=== Section Start ===
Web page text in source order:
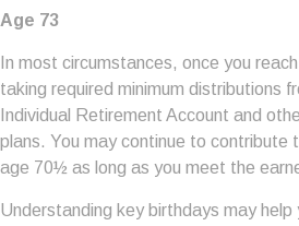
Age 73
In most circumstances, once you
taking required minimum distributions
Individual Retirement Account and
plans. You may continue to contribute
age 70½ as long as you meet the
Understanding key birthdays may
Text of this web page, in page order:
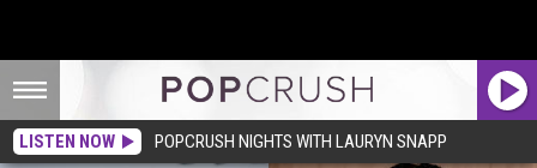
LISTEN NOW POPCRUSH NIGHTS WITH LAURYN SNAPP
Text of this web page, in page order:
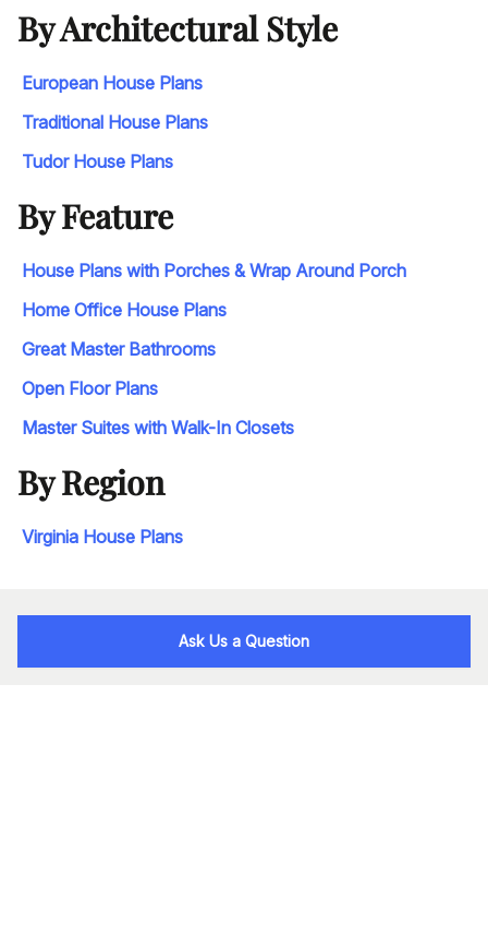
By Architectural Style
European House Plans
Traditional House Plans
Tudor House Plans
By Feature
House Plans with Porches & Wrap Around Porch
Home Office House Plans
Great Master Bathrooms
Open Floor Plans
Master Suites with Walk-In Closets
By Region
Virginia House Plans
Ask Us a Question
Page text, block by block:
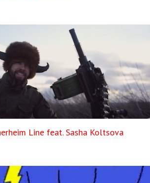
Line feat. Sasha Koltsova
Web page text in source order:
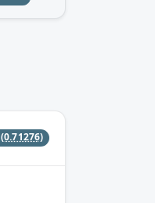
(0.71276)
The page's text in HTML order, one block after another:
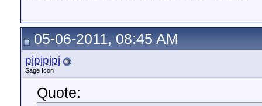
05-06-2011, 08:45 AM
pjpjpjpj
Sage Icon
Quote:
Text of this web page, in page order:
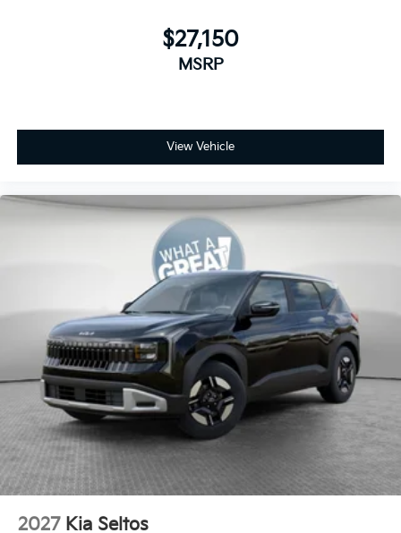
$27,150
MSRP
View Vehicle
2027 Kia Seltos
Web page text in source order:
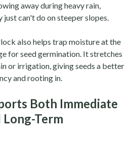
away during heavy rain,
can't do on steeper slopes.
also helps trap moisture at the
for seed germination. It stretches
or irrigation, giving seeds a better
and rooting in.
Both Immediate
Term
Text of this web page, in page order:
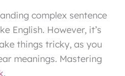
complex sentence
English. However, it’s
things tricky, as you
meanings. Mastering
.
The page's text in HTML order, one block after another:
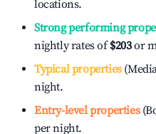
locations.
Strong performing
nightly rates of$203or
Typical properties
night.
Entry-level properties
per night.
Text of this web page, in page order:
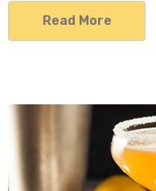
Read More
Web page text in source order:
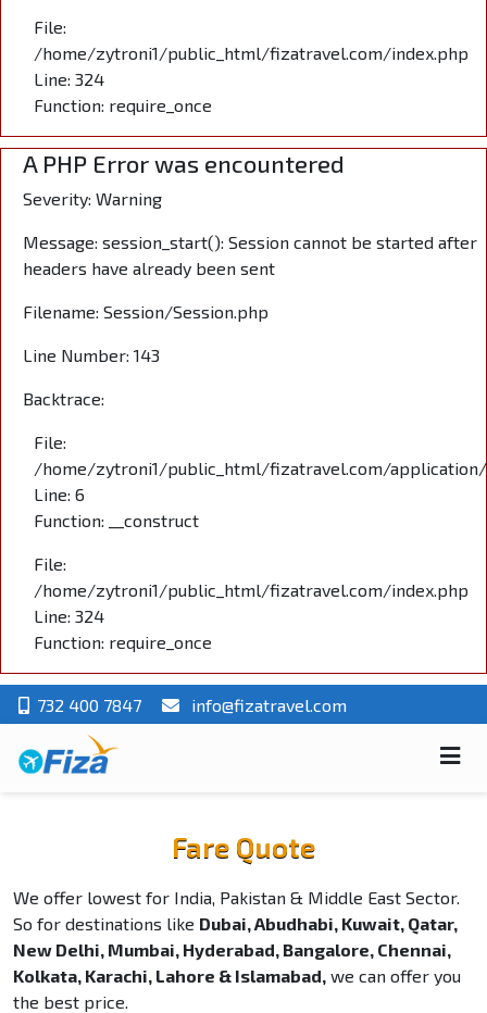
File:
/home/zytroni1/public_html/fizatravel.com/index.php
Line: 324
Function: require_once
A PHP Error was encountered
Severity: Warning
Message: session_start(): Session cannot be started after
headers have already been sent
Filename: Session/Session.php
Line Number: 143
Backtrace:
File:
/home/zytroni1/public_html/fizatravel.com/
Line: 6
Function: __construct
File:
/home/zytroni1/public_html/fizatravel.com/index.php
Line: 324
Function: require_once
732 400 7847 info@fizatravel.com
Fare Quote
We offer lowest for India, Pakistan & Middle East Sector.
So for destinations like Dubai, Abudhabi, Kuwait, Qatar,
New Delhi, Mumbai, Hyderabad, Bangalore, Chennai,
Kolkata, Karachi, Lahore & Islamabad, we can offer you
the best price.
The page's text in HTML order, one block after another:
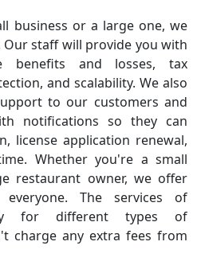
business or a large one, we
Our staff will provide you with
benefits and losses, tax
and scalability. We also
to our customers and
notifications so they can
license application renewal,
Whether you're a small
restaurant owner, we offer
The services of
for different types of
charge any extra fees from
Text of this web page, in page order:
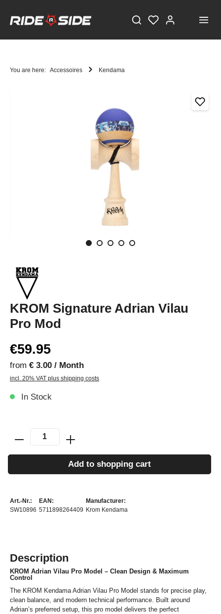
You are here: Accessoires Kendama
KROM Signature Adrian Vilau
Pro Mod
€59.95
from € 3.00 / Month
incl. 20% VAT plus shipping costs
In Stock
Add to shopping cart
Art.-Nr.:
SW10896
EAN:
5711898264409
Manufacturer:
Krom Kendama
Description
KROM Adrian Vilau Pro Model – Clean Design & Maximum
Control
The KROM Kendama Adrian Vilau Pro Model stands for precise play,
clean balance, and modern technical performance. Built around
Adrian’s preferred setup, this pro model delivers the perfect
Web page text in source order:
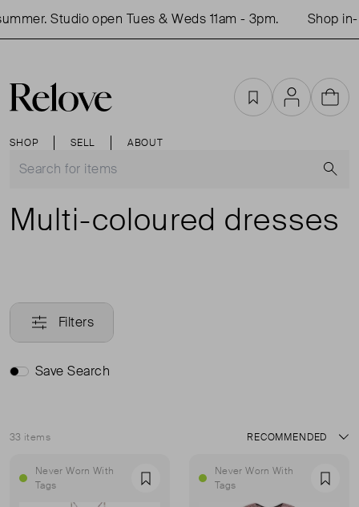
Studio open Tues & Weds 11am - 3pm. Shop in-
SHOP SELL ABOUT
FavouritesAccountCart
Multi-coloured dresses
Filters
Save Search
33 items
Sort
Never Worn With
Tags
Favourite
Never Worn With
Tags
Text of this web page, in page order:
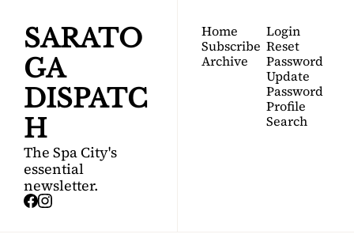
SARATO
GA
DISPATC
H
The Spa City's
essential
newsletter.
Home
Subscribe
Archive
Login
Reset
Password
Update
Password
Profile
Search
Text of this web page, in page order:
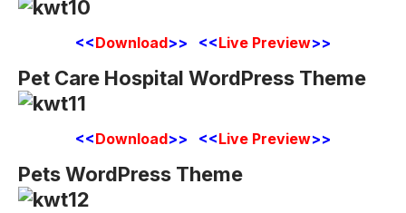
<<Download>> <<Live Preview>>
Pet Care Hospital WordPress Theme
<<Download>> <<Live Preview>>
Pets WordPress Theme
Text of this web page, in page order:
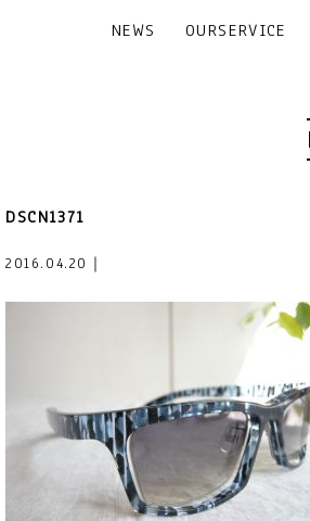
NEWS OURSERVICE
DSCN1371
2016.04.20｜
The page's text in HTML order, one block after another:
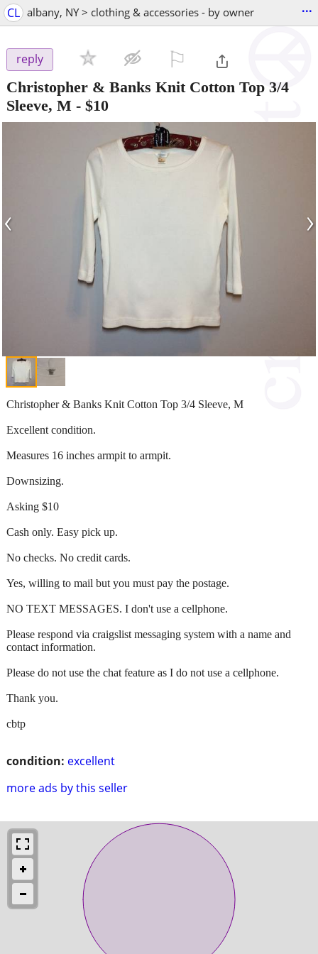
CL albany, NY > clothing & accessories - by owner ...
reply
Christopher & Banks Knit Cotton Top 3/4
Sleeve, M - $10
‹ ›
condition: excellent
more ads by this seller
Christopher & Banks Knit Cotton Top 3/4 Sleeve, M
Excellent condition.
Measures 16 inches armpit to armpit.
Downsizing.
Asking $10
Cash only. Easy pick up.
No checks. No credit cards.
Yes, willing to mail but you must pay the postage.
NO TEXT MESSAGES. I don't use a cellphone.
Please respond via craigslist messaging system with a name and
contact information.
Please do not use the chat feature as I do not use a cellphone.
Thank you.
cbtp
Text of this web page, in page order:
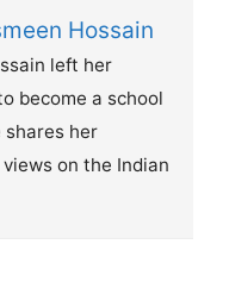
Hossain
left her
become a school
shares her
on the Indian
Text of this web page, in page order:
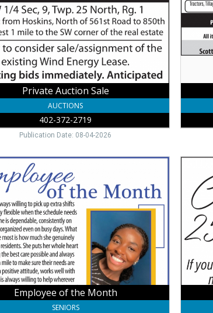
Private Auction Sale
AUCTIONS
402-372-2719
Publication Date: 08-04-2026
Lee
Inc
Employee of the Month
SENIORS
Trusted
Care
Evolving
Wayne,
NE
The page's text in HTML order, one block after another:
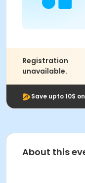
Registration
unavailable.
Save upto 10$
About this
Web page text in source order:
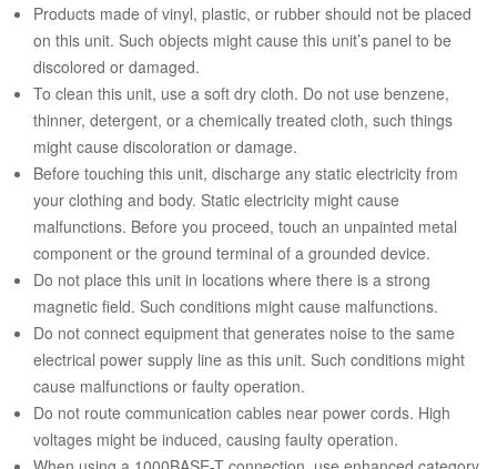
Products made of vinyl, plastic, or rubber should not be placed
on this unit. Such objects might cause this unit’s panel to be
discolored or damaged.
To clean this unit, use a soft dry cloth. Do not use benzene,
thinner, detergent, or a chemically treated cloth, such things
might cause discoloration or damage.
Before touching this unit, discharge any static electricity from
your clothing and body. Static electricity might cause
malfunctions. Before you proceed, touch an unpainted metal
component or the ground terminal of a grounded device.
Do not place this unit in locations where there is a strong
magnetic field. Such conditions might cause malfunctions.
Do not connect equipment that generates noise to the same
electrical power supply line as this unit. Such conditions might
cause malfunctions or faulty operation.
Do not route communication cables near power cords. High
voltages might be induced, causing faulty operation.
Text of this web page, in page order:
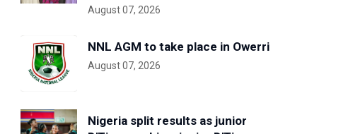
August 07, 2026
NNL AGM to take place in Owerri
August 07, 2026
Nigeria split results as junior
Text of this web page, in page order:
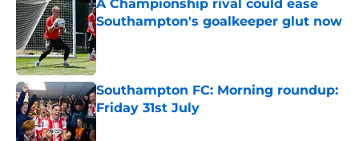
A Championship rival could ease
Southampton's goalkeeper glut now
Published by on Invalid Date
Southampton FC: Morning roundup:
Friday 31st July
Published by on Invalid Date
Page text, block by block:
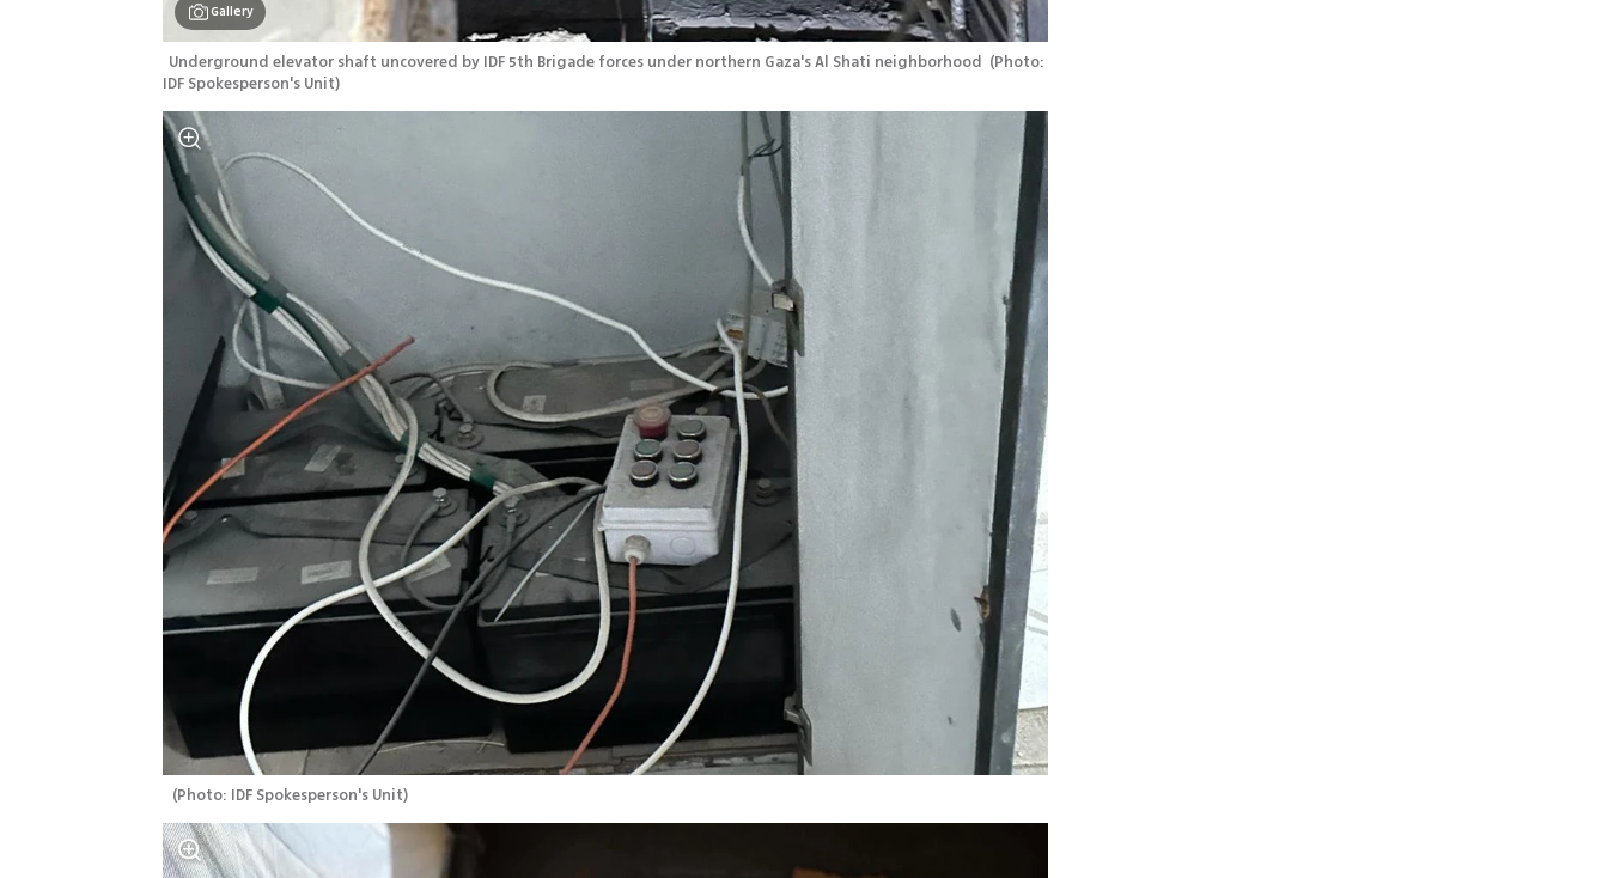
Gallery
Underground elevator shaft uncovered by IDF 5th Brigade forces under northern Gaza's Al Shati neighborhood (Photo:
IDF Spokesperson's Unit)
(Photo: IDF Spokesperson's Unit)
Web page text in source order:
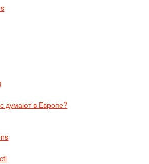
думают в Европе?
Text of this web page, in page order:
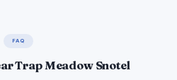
=== Section End ===
> Exercise aim
Only the pictures may be dropped when you copy the data above; everything else stays exact.

> Task answer
Web page text in source order:
Age 73
In most circumstances, once you
taking required minimum distributions
Individual Retirement Account and
plans. You may continue to contribute
age 70½ as long as you meet the
Understanding key birthdays may
Text of this web page, in page order:
LISTEN NOW POPCRUSH NIGHTS WITH LAURYN SNAPP
Text of this web page, in page order:
By Architectural Style
European House Plans
Traditional House Plans
Tudor House Plans
By Feature
House Plans with Porches & Wrap Around Porch
Home Office House Plans
Great Master Bathrooms
Open Floor Plans
Master Suites with Walk-In Closets
By Region
Virginia House Plans
Ask Us a Question
Page text, block by block:
Line feat. Sasha Koltsova
Web page text in source order:
(0.71276)
The page's text in HTML order, one block after another:
05-06-2011, 08:45 AM
pjpjpjpj
Sage Icon
Quote:
Text of this web page, in page order:
$27,150
MSRP
View Vehicle
2027 Kia Seltos
Web page text in source order:
away during heavy rain,
can't do on steeper slopes.
also helps trap moisture at the
for seed germination. It stretches
or irrigation, giving seeds a better
and rooting in.
Both Immediate
Term
Text of this web page, in page order:
complex sentence
English. However, it’s
things tricky, as you
meanings. Mastering
.
The page's text in HTML order, one block after another:
locations.
Strong performing
nightly rates of$203or
Typical properties
night.
Entry-level properties
per night.
Text of this web page, in page order:
Read More
Web page text in source order:
File:
/home/zytroni1/public_html/fizatravel.com/index.php
Line: 324
Function: require_once
A PHP Error was encountered
Severity: Warning
Message: session_start(): Session cannot be started after
headers have already been sent
Filename: Session/Session.php
Line Number: 143
Backtrace:
File:
/home/zytroni1/public_html/fizatravel.com/
Line: 6
Function: __construct
File:
/home/zytroni1/public_html/fizatravel.com/index.php
Line: 324
Function: require_once
732 400 7847 info@fizatravel.com
Fare Quote
We offer lowest for India, Pakistan & Middle East Sector.
So for destinations like Dubai, Abudhabi, Kuwait, Qatar,
New Delhi, Mumbai, Hyderabad, Bangalore, Chennai,
Kolkata, Karachi, Lahore & Islamabad, we can offer you
the best price.
The page's text in HTML order, one block after another:
business or a large one, we
Our staff will provide you with
benefits and losses, tax
and scalability. We also
to our customers and
notifications so they can
license application renewal,
Whether you're a small
restaurant owner, we offer
The services of
for different types of
charge any extra fees from
Text of this web page, in page order:
You are here: Accessoires Kendama
KROM Signature Adrian Vilau
Pro Mod
€59.95
from € 3.00 / Month
incl. 20% VAT plus shipping costs
In Stock
Add to shopping cart
Art.-Nr.:
SW10896
EAN:
5711898264409
Manufacturer:
Krom Kendama
Description
KROM Adrian Vilau Pro Model – Clean Design & Maximum
Control
The KROM Kendama Adrian Vilau Pro Model stands for precise play,
clean balance, and modern technical performance. Built around
Adrian’s preferred setup, this pro model delivers the perfect
Web page text in source order:
Studio open Tues & Weds 11am - 3pm. Shop in-
SHOP SELL ABOUT
FavouritesAccountCart
Multi-coloured dresses
Filters
Save Search
33 items
Sort
Never Worn With
Tags
Favourite
Never Worn With
Tags
Text of this web page, in page order:
SARATO
GA
DISPATC
H
The Spa City's
essential
newsletter.
Home
Subscribe
Archive
Login
Reset
Password
Update
Password
Profile
Search
Text of this web page, in page order:
<<Download>> <<Live Preview>>
Pet Care Hospital WordPress Theme
<<Download>> <<Live Preview>>
Pets WordPress Theme
Text of this web page, in page order:
NEWS OURSERVICE
DSCN1371
2016.04.20｜
The page's text in HTML order, one block after another:
CL albany, NY > clothing & accessories - by owner ...
reply
Christopher & Banks Knit Cotton Top 3/4
Sleeve, M - $10
‹ ›
condition: excellent
more ads by this seller
Christopher & Banks Knit Cotton Top 3/4 Sleeve, M
Excellent condition.
Measures 16 inches armpit to armpit.
Downsizing.
Asking $10
Cash only. Easy pick up.
No checks. No credit cards.
Yes, willing to mail but you must pay the postage.
NO TEXT MESSAGES. I don't use a cellphone.
Please respond via craigslist messaging system with a name and
contact information.
Please do not use the chat feature as I do not use a cellphone.
Thank you.
cbtp
Text of this web page, in page order:
Hossain
left her
become a school
shares her
on the Indian
Text of this web page, in page order:
Private Auction Sale
AUCTIONS
402-372-2719
Publication Date: 08-04-2026
Lee
Inc
Employee of the Month
SENIORS
Trusted
Care
Evolving
Wayne,
NE
The page's text in HTML order, one block after another:
Registration
unavailable.
Save upto 10$
About this
Web page text in source order:
Products made of vinyl, plastic, or rubber should not be placed
on this unit. Such objects might cause this unit’s panel to be
discolored or damaged.
To clean this unit, use a soft dry cloth. Do not use benzene,
thinner, detergent, or a chemically treated cloth, such things
might cause discoloration or damage.
Before touching this unit, discharge any static electricity from
your clothing and body. Static electricity might cause
malfunctions. Before you proceed, touch an unpainted metal
component or the ground terminal of a grounded device.
Do not place this unit in locations where there is a strong
magnetic field. Such conditions might cause malfunctions.
Do not connect equipment that generates noise to the same
electrical power supply line as this unit. Such conditions might
cause malfunctions or faulty operation.
Do not route communication cables near power cords. High
voltages might be induced, causing faulty operation.
Text of this web page, in page order:
August 07, 2026
NNL AGM to take place in Owerri
August 07, 2026
Nigeria split results as junior
Text of this web page, in page order:
A Championship rival could ease
Southampton's goalkeeper glut now
Published by on Invalid Date
Southampton FC: Morning roundup:
Friday 31st July
Published by on Invalid Date
Page text, block by block:
Gallery
Underground elevator shaft uncovered by IDF 5th Brigade forces under northern Gaza's Al Shati neighborhood (Photo:
IDF Spokesperson's Unit)
(Photo: IDF Spokesperson's Unit)
Web page text in source order:
думают в Европе?
Text of this web page, in page order:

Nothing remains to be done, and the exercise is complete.